What you have to do:
Every line below that mentions the word "pour" should be copied out.

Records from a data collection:
──────────────────────────────

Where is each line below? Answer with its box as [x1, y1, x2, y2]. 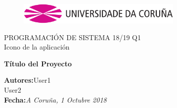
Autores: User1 [4, 75, 51, 85]
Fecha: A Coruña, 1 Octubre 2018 [4, 94, 107, 105]
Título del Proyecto [4, 58, 72, 68]
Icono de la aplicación [4, 42, 70, 52]
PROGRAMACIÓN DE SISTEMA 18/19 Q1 [4, 32, 141, 42]
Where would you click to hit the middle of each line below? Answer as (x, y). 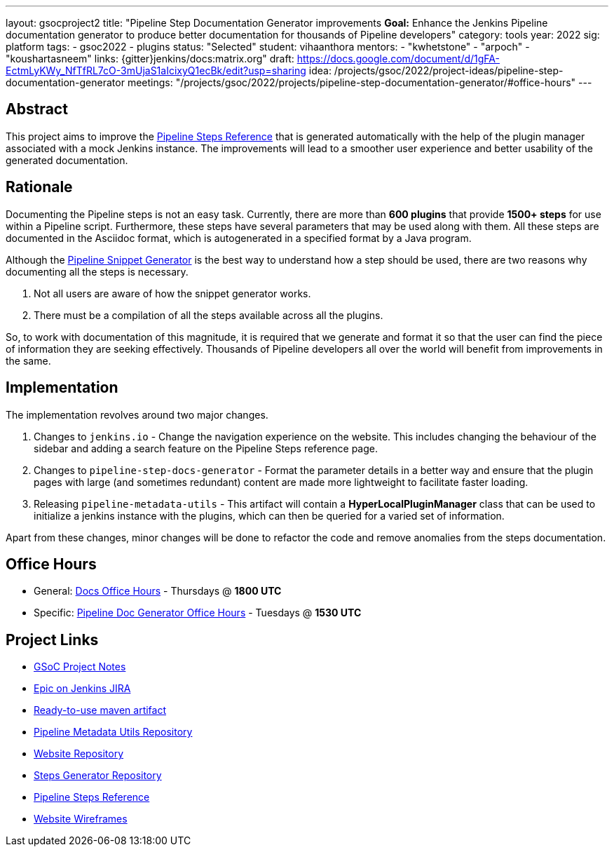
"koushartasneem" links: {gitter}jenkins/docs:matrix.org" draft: (150, 59)
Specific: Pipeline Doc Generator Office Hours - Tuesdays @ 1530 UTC (198, 613)
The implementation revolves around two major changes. (137, 414)
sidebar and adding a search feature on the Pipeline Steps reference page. (206, 448)
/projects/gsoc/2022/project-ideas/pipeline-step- (449, 70)
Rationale (39, 187)
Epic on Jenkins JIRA (82, 689)
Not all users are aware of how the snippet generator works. (172, 293)
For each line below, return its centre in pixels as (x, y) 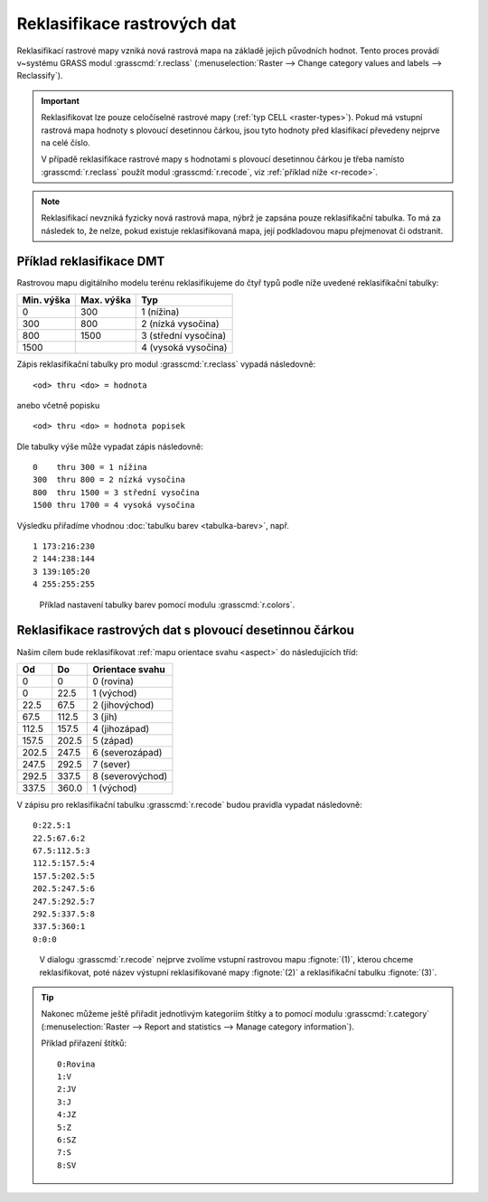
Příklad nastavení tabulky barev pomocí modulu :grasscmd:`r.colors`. (167, 605)
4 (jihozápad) (121, 728)
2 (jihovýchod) (123, 705)
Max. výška (105, 300)
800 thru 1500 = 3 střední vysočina (117, 492)
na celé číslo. (66, 142)
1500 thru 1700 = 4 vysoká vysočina (114, 505)
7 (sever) (111, 764)
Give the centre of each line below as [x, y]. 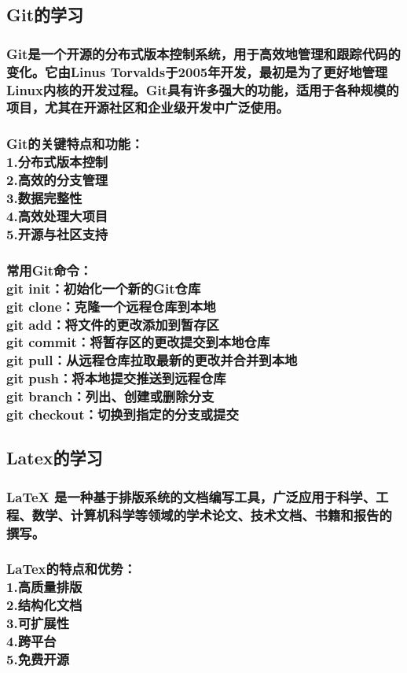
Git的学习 [45, 15]
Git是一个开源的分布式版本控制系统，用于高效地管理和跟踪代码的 [203, 53]
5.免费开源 [38, 659]
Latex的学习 [55, 458]
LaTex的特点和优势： [71, 569]
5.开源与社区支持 [57, 233]
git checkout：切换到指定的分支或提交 [123, 414]
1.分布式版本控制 [57, 162]
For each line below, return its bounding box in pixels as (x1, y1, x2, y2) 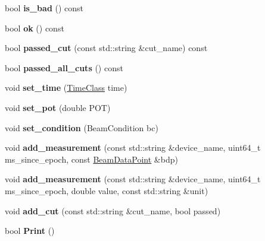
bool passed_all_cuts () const (5, 61, 123, 74)
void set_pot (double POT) (5, 101, 111, 113)
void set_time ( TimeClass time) (5, 81, 127, 94)
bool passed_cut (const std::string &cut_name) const (5, 42, 208, 54)
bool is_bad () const (5, 2, 84, 14)
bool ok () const (5, 21, 64, 34)
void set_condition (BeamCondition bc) (5, 121, 158, 134)
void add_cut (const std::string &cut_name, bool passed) (5, 204, 221, 217)
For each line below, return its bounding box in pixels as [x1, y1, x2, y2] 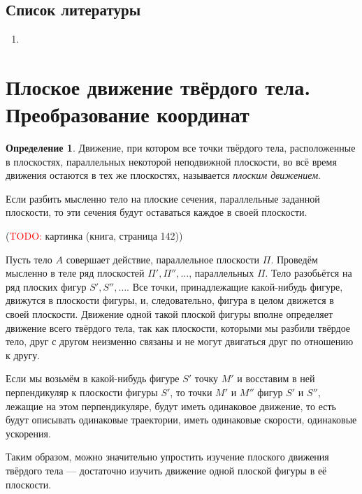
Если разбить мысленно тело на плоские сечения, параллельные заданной [6, 191, 320, 205]
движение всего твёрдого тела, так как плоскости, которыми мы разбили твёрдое [6, 320, 351, 335]
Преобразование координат [6, 100, 249, 129]
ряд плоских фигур [6, 279, 87, 293]
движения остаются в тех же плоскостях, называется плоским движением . [6, 168, 321, 182]
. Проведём [270, 252, 318, 266]
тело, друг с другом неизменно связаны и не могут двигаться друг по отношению [6, 334, 354, 349]
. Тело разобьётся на [265, 266, 352, 280]
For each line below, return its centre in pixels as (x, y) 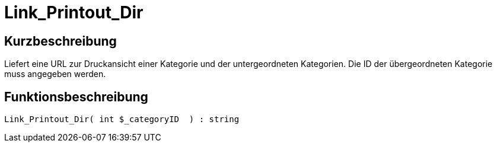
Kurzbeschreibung (60, 41)
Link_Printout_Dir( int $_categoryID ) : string (122, 119)
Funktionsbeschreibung (76, 97)
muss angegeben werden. (55, 74)
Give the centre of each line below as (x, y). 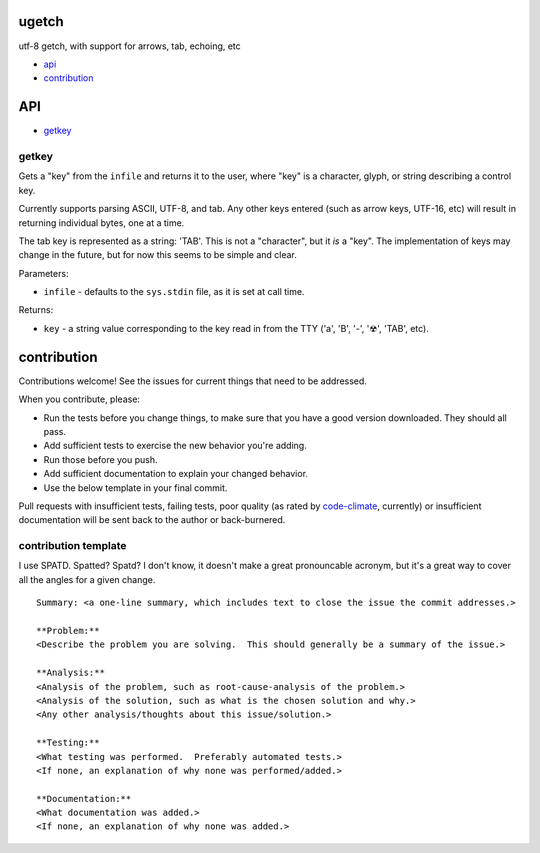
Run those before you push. (101, 459)
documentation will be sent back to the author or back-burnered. (152, 520)
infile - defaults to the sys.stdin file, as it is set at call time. (174, 292)
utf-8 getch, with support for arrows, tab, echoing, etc (130, 46)
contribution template (72, 546)
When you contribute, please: (79, 399)
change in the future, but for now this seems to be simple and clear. (157, 255)
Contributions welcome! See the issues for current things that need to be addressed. (192, 381)
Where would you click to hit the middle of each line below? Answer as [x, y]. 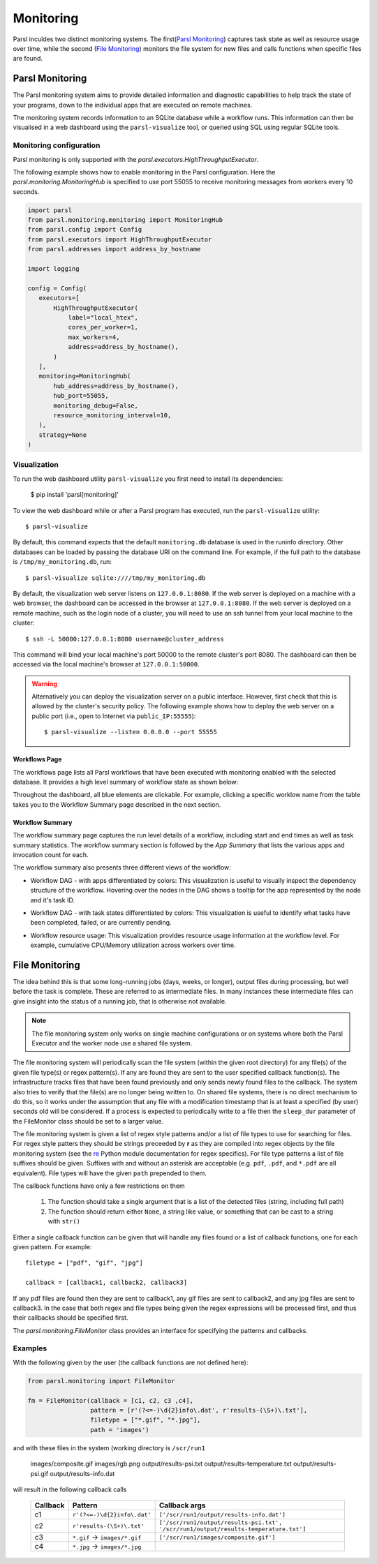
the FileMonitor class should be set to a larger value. [88, 1121]
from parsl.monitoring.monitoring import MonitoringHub [125, 220]
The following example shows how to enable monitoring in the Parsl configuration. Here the [144, 172]
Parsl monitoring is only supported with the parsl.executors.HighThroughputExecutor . [136, 159]
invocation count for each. [51, 854]
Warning [44, 683]
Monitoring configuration [57, 145]
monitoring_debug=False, [96, 405]
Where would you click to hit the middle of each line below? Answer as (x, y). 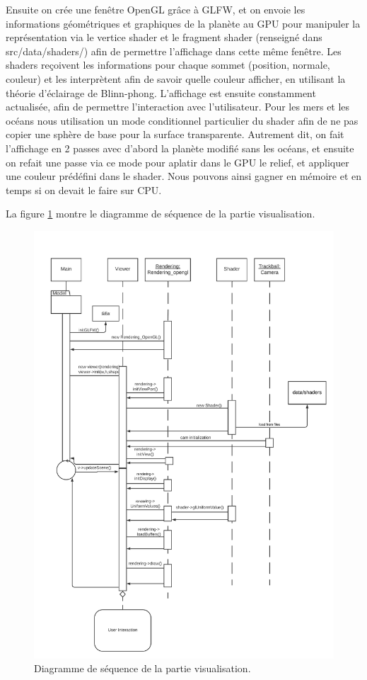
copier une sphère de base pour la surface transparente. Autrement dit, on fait (175, 134)
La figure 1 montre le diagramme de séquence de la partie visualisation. (161, 214)
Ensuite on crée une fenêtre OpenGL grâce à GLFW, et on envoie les (156, 9)
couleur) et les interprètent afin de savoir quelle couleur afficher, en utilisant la (176, 78)
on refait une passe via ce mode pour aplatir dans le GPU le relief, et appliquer (177, 162)
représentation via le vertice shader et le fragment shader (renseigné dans (164, 37)
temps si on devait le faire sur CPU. (84, 189)
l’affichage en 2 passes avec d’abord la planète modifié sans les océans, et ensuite (180, 148)
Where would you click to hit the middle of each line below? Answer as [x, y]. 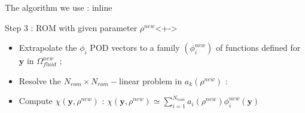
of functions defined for [258, 48]
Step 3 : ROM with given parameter [71, 27]
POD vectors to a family [135, 48]
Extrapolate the [48, 48]
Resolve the [40, 80]
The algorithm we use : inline [59, 7]
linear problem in [151, 80]
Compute [36, 101]
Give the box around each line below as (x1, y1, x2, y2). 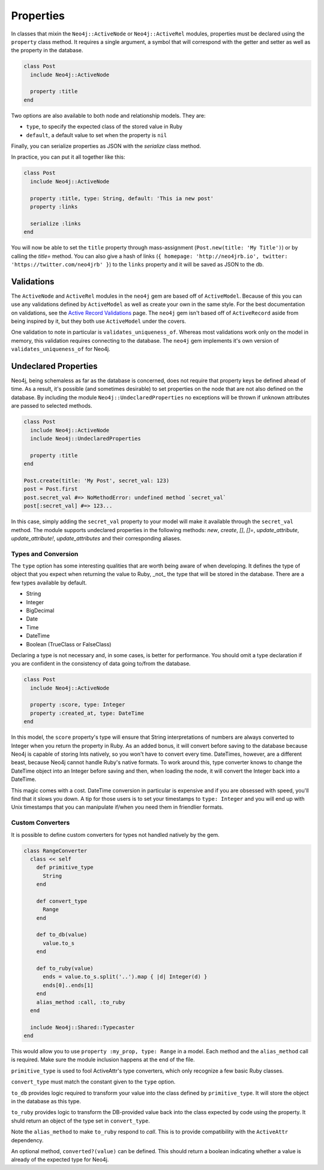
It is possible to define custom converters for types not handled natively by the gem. (11, 831, 220, 838)
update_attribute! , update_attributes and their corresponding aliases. (11, 534, 182, 542)
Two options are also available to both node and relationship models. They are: (11, 112, 206, 119)
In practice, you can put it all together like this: (11, 153, 125, 161)
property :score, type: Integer (30, 701, 125, 708)
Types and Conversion (11, 550, 79, 558)
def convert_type (36, 898, 88, 904)
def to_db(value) (36, 931, 88, 938)
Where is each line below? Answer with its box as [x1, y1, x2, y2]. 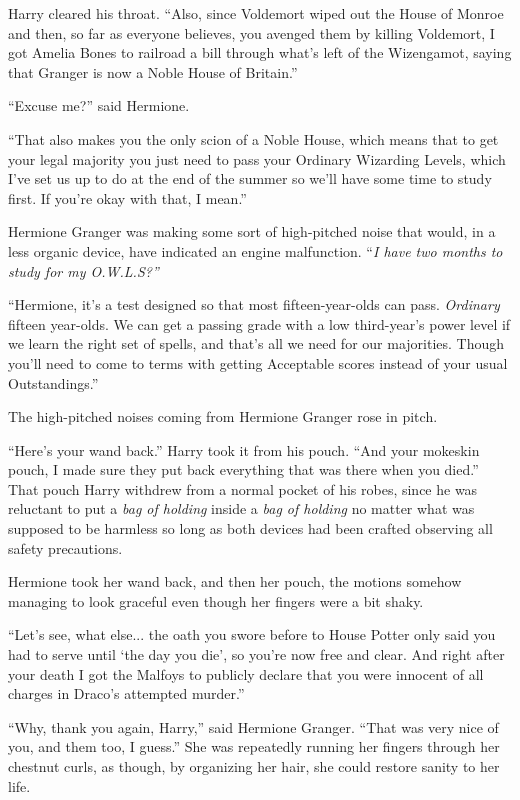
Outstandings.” [8, 372, 99, 393]
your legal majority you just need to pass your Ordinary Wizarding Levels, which [8, 148, 506, 169]
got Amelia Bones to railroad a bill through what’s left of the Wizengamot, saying [8, 42, 512, 63]
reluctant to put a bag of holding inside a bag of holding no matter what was [8, 498, 475, 519]
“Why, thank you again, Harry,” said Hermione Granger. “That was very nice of [8, 716, 499, 737]
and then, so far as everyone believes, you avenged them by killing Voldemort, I [8, 22, 495, 43]
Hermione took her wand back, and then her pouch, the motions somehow [8, 571, 462, 592]
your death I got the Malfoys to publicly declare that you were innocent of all [8, 663, 484, 684]
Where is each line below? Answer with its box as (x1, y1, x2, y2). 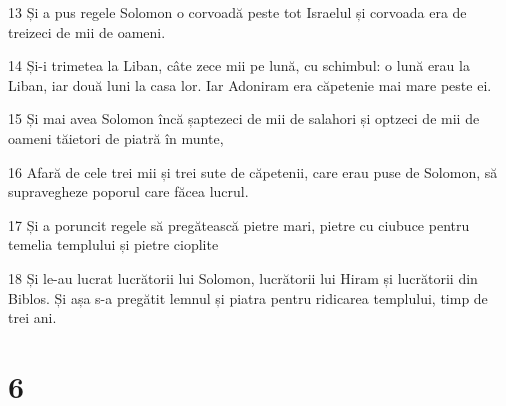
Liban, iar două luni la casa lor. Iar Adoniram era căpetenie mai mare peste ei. (8, 74, 492, 95)
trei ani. (8, 307, 57, 328)
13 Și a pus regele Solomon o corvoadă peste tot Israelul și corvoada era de (8, 2, 467, 22)
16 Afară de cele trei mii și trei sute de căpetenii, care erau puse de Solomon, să (8, 161, 498, 182)
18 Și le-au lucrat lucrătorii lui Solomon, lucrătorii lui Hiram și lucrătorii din (8, 267, 478, 288)
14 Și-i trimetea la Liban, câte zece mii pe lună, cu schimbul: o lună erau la (8, 55, 470, 76)
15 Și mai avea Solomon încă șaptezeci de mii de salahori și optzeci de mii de (8, 108, 480, 129)
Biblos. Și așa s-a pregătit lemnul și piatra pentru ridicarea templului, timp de (8, 287, 488, 308)
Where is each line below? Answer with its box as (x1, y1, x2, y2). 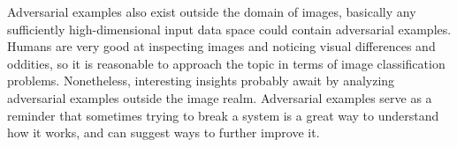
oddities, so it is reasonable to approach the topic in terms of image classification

──────────────────────────────

Problem solution:
copier une sphère de base pour la surface transparente. Autrement dit, on fait (175, 134)
on refait une passe via ce mode pour aplatir dans le GPU le relief, et appliquer (177, 162)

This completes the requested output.